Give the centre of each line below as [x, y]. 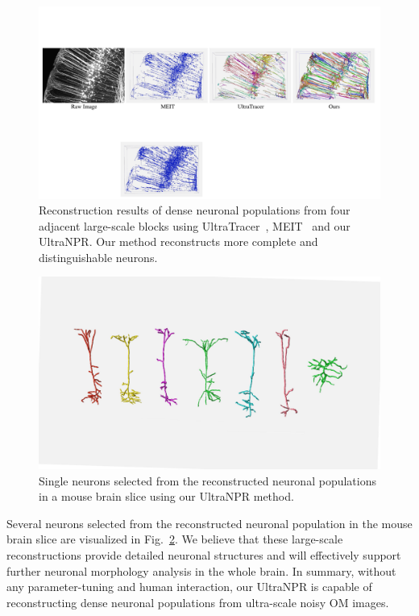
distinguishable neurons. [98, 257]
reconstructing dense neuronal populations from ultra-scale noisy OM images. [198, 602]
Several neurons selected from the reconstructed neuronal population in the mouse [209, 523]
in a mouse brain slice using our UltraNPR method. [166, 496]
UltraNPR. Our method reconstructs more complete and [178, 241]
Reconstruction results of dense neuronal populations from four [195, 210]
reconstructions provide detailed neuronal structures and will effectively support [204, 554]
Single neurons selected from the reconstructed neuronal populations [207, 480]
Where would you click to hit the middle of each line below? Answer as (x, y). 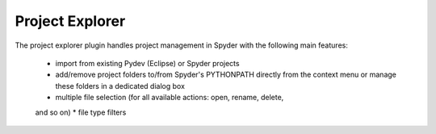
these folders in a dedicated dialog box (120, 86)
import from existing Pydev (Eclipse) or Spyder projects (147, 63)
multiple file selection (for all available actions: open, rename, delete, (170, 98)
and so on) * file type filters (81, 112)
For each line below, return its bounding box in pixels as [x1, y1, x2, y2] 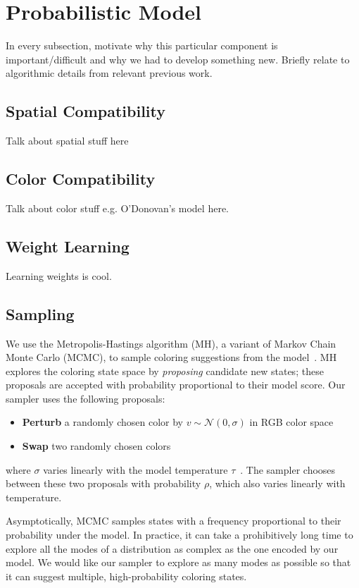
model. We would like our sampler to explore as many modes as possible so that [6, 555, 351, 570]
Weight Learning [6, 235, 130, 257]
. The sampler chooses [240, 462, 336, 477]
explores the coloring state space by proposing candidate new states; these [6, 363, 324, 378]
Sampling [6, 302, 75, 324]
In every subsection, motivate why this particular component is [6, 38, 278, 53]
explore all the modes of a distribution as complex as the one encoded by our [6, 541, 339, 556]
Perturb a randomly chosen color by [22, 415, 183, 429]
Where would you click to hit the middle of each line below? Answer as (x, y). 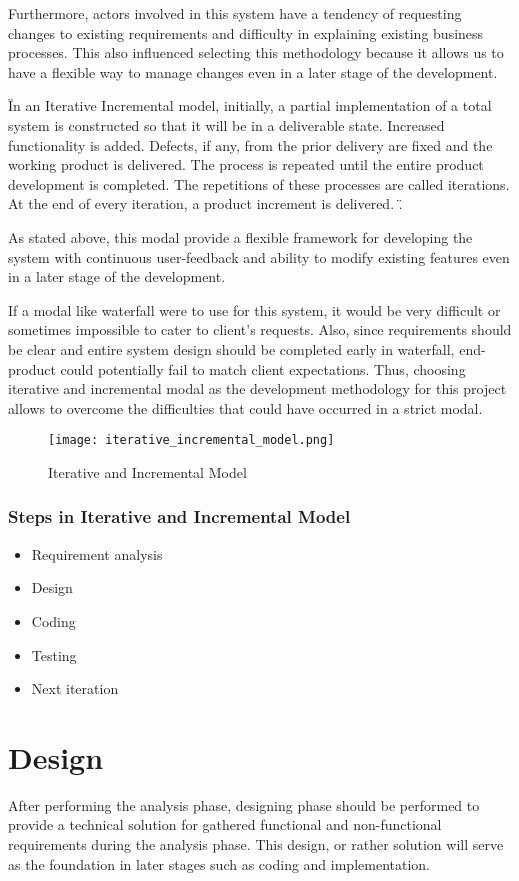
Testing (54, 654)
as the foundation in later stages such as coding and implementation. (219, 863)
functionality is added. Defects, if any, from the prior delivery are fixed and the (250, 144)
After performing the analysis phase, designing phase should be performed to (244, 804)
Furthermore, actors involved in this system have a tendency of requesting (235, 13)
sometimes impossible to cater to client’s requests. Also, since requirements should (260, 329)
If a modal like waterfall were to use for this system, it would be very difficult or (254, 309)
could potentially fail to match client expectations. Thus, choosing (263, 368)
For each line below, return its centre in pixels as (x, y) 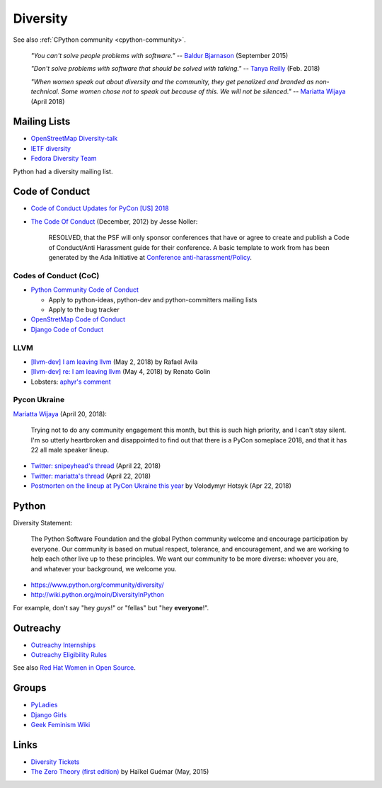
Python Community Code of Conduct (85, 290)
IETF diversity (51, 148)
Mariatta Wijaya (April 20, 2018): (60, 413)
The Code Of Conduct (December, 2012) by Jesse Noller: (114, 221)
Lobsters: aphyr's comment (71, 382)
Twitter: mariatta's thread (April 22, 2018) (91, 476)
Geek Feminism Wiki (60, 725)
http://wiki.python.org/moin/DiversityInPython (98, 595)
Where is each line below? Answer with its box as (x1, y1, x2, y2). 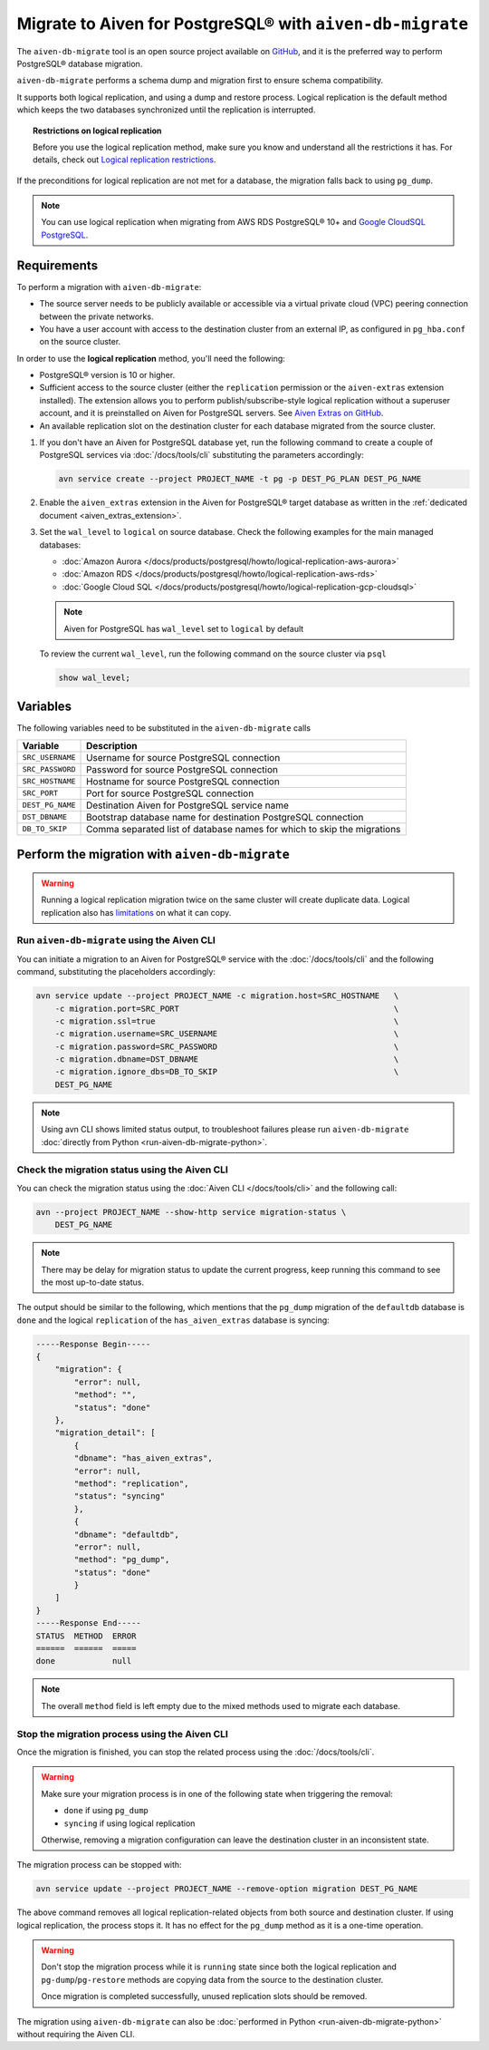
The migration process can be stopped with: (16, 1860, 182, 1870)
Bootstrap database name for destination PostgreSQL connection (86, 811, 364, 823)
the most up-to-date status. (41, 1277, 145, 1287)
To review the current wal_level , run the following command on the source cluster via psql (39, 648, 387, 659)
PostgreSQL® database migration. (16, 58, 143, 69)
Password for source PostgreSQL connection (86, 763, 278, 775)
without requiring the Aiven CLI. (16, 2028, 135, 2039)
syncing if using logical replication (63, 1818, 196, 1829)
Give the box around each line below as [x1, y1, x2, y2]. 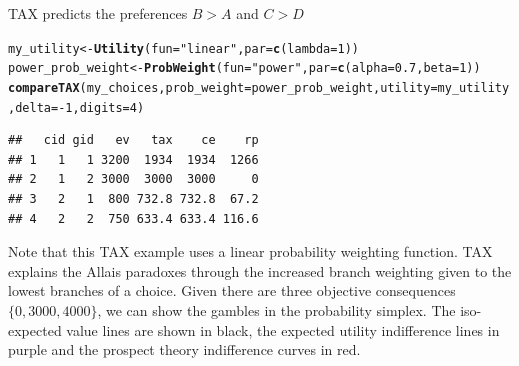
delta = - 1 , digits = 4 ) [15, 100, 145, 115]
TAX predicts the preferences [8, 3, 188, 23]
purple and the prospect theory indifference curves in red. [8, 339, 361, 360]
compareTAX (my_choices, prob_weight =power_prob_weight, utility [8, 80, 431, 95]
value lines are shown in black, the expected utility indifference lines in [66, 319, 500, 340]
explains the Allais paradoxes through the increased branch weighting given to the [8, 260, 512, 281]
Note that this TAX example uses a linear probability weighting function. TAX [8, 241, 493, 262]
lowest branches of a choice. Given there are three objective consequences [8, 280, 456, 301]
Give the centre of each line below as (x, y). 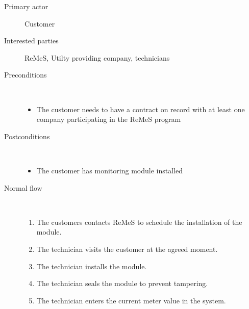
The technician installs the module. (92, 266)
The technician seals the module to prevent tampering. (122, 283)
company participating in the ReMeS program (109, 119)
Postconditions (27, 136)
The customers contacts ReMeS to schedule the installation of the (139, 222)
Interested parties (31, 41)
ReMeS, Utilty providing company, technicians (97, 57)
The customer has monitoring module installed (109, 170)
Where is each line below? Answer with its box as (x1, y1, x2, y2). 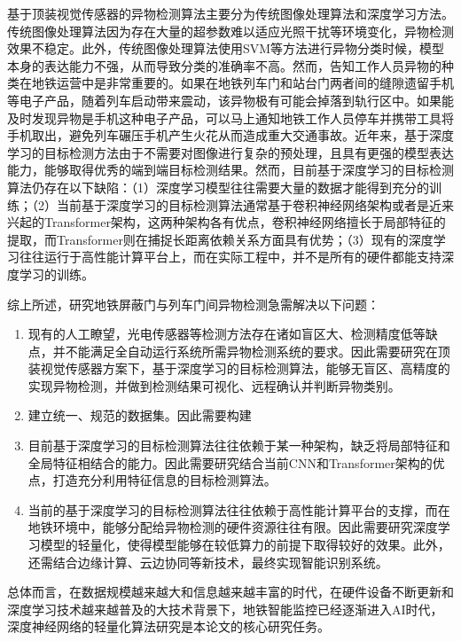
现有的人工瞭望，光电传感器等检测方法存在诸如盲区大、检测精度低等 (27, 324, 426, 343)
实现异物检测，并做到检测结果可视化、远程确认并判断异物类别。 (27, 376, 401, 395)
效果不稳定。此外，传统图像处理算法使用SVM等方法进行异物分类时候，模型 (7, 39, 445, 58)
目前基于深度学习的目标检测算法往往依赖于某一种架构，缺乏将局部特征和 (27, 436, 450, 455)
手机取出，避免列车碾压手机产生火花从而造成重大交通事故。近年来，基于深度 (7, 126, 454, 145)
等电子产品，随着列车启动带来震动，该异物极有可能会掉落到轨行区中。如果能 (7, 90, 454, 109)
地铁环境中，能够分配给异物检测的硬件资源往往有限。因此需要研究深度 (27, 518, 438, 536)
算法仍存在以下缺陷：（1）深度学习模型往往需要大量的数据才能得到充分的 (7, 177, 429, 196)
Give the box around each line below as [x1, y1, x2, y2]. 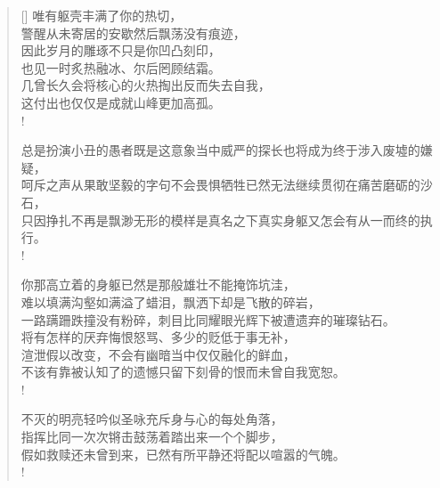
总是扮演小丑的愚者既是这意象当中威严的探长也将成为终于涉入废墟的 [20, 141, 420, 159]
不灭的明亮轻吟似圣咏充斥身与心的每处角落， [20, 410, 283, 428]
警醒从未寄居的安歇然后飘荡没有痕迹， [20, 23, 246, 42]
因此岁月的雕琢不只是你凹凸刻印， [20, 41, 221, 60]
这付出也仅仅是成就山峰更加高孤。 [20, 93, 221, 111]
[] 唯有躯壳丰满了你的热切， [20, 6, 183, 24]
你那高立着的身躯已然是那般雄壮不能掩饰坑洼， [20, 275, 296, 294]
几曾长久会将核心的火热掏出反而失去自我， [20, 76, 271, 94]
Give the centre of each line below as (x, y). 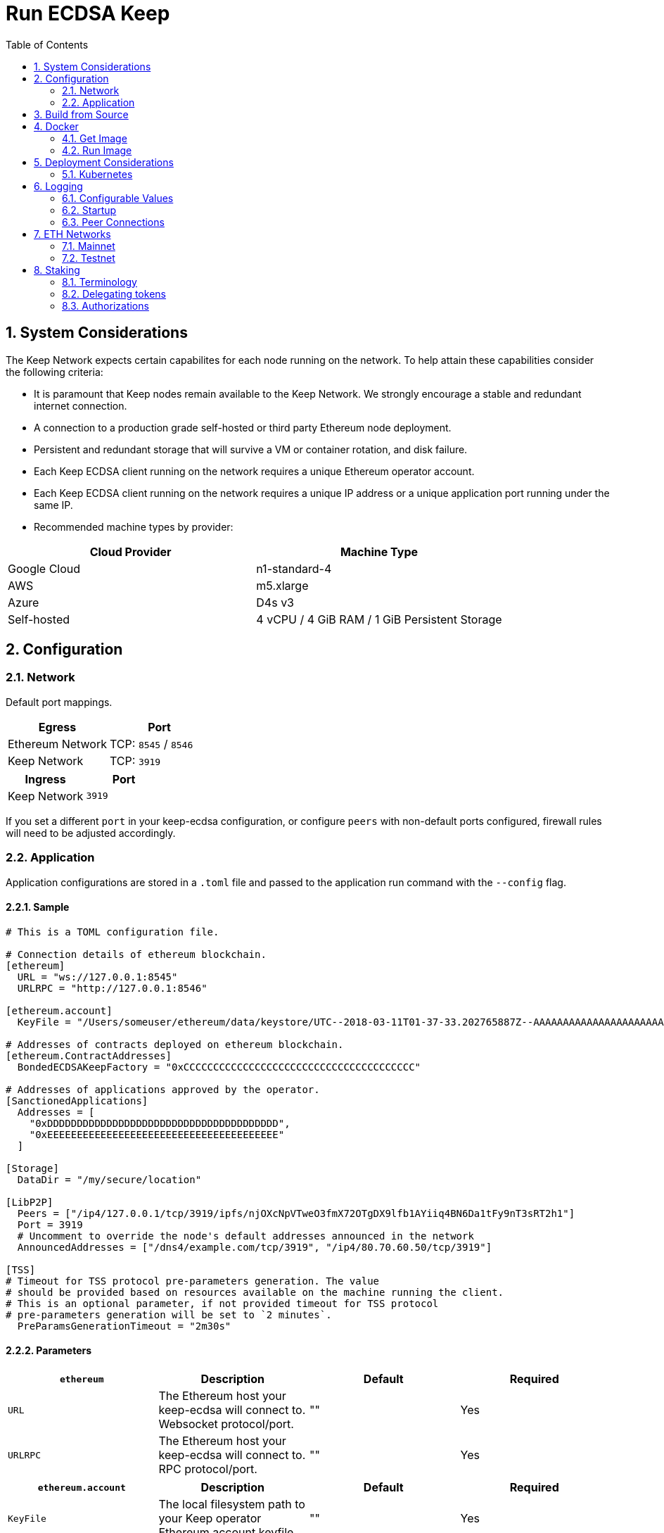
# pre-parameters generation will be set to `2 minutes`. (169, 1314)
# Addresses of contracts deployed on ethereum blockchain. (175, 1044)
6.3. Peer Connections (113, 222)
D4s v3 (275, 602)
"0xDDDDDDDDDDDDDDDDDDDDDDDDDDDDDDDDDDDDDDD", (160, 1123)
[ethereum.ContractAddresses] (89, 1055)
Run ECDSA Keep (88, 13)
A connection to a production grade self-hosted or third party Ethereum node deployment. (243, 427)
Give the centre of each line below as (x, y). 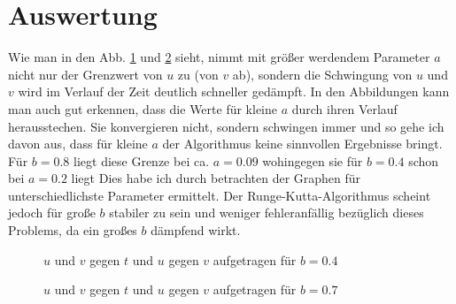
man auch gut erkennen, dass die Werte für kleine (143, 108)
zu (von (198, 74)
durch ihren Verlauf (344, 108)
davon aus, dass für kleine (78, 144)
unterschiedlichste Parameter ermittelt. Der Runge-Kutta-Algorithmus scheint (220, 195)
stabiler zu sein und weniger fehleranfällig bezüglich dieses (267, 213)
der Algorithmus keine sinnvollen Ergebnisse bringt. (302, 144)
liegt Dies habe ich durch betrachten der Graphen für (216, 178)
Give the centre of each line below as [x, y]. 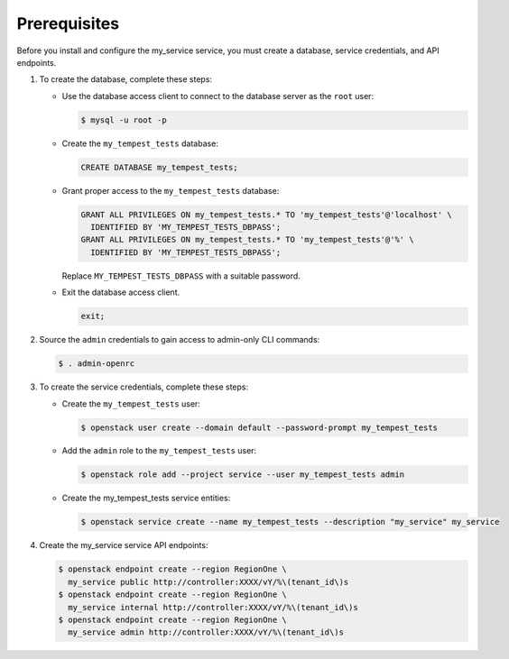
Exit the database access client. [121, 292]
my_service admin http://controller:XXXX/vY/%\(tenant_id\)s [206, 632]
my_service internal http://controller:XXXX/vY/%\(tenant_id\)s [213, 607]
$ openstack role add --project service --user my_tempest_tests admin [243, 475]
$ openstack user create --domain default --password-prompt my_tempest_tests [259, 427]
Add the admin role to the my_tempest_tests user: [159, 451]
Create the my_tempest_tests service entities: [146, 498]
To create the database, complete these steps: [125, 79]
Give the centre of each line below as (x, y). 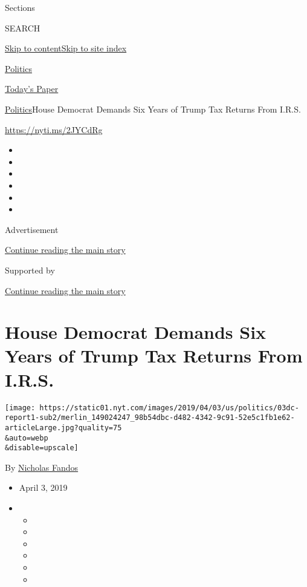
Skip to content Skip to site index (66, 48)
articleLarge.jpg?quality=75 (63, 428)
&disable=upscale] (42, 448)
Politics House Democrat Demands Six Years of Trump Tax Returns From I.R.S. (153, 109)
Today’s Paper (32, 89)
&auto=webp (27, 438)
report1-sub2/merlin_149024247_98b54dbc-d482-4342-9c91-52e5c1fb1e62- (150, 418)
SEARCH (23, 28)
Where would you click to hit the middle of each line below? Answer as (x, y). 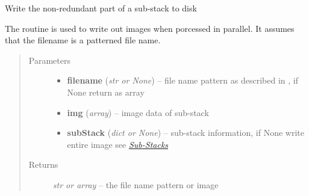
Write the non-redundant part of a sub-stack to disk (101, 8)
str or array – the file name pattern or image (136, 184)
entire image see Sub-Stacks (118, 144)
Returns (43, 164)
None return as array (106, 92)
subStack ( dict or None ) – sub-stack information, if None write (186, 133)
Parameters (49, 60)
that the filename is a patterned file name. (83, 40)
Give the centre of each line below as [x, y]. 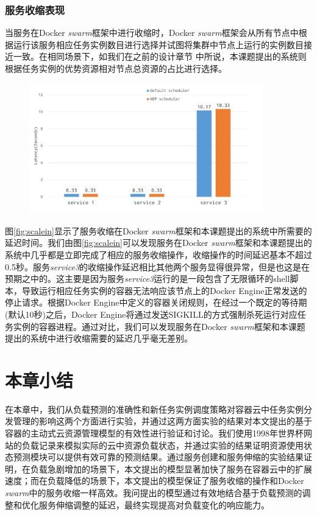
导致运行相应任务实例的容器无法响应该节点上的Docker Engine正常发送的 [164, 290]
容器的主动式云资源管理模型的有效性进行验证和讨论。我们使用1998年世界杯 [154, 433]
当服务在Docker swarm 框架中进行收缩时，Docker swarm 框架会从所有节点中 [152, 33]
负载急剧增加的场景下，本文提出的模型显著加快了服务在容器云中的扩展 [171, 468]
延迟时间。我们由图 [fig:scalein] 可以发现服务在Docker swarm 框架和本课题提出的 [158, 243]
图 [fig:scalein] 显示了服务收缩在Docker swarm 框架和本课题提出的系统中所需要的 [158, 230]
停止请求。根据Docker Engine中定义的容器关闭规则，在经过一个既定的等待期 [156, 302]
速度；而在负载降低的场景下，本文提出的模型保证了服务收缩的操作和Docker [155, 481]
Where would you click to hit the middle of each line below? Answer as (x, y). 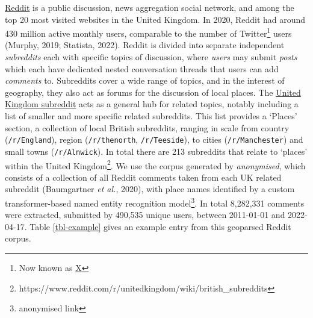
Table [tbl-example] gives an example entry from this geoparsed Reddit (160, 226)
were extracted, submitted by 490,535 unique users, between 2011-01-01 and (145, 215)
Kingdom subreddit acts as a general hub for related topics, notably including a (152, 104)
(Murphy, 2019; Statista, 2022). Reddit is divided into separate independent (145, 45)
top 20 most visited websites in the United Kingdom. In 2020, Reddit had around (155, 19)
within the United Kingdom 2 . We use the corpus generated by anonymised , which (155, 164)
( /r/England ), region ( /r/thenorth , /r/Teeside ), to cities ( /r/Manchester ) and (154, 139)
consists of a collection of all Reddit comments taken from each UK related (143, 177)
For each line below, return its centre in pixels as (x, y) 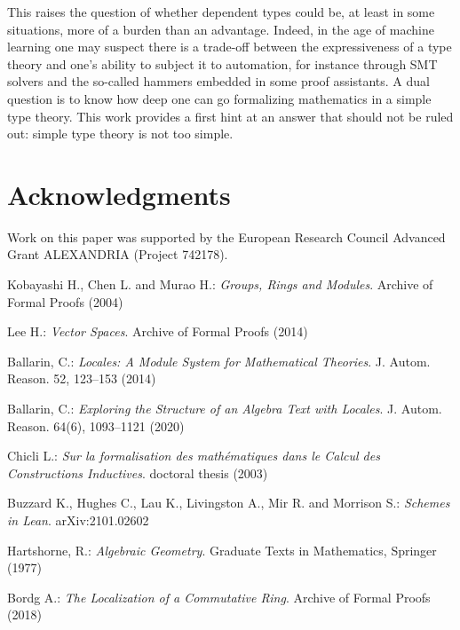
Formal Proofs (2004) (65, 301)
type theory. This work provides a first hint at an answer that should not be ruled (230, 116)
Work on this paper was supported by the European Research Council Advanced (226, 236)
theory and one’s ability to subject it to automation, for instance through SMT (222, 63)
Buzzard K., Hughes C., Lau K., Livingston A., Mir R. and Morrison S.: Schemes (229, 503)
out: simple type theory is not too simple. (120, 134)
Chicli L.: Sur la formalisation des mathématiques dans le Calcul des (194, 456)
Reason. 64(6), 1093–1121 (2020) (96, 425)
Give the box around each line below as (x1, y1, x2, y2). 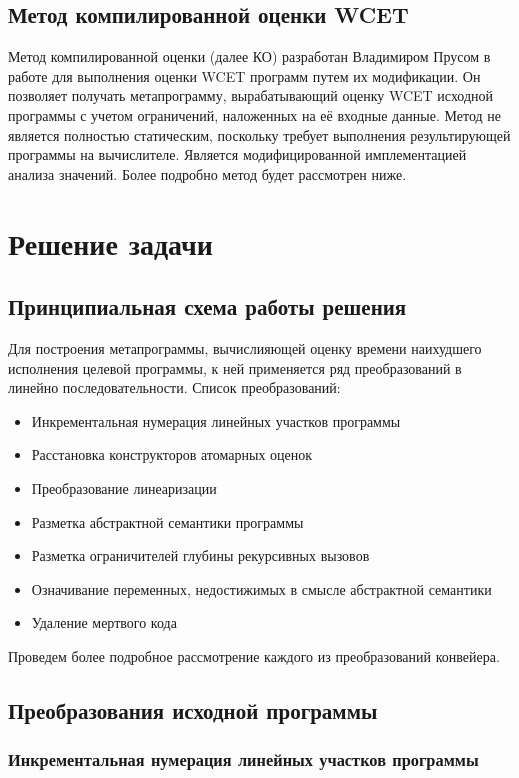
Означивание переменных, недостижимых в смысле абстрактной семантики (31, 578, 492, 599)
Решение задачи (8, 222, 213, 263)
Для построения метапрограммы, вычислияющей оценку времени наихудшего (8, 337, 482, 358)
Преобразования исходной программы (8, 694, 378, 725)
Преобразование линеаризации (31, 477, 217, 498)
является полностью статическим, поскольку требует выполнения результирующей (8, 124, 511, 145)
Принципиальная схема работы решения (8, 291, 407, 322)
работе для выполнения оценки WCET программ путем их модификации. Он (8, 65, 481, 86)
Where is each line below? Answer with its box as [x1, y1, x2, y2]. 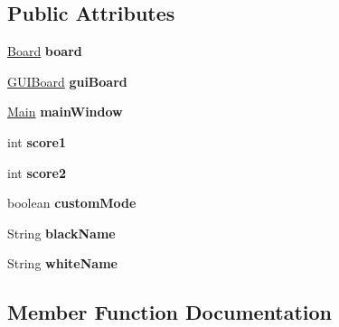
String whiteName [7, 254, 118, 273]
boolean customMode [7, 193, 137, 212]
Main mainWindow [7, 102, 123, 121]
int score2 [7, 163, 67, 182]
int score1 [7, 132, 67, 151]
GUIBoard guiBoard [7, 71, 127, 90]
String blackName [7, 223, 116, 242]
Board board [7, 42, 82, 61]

::::::

Those lines above that contain the string "source" should be returned.

To review the current wal_level , run the following command on the source cluster via psql (39, 648, 387, 659)
Password for source PostgreSQL connection (86, 763, 278, 775)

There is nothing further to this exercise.